3. Not a crude hack. A UNIX shell script scraping data from a text file that was created as a human-readable document is not my idea of a directory service. We needed crude hacks like whois and RADB in the beginning when there were no other tools available and we had networks to build. But now we have lots of tools and technology available. Our companies are probably all spending money today on LDAP directories for internal use. It is becoming a standard IT technology and we should be leveraging it rather than continuing with crude hacks for old times sake.

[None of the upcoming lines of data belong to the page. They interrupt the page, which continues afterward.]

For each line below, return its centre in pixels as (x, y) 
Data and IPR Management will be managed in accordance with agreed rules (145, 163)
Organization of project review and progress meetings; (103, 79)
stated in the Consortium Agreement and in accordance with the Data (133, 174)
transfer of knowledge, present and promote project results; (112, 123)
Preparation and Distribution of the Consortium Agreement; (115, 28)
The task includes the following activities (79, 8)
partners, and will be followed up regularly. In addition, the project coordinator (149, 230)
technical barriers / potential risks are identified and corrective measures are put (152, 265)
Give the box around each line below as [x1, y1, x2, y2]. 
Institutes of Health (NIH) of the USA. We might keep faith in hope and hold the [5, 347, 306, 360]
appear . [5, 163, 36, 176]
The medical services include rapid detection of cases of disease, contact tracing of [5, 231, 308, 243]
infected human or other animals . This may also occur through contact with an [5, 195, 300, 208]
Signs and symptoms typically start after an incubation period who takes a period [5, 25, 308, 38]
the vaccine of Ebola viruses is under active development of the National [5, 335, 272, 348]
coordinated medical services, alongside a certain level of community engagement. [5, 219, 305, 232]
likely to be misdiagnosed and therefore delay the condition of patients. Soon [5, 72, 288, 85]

So put it in a perl script and make it look pretty. I'm just showing people that the data _IS_ out there, at least on the /8 level. If you want to wrap something fancy around it, write your own HTTP libraries to grab it yourself then go for it. But the data is there, at least on the /8 level. I would be very interested to hear how many people are generating filters for each and every allocation the RIRs make. Alec -- Alec H. Peterson -- ahp@hilander.com Chief Technology Officer Catbird Networks, http://www.catbird.com
OK, clearly this discussion has mutated into a couple of discussions. I was under the impression we were still talking about a published list of /8 delegations, since all of the prefix filters I've seen operate on that level. However, part of the discussion has mutated into how the RIRs should provide insight into unallocated space inside of delegations they have received from IANA. There are several issues. There is the operational issue relating to people who have received allocations inside of 69/8 and cannot get to backbones who are filtering announcements from that block. I'd say it's safe to assume that the backbones who are filtering 69/8 aren't reading NANOG, so the fact that the operational discussion is happening here probably isn't doing much good to help Todd's problem. As far as how to fix that, somebody probably needs to find the right person at these ISPs and use a clue-by-four appropriately. Then there is the registry issue of how to provide relevant information about which /8s belong to which RIRs. I respectfully suggest that people periodically query http://www.iana.org/assignments/ipv4-address-space for this information. Finally, there is the issue of providing information relating to unallocated blocks within each RIRs allocations. This discussion is far more relevant to the registry specific mailing lists. I suggest those interested in discussing that join the appropriate ARIN mailing list. The discussion is happening on ppml@arin.net, though it is probably more appropriate to the dbwg@arin.net mailing list. Alec -- Alec H. Peterson -- ahp@hilander.com Chief Technology Officer Catbird Networks, http://www.catbird.com
participants (2)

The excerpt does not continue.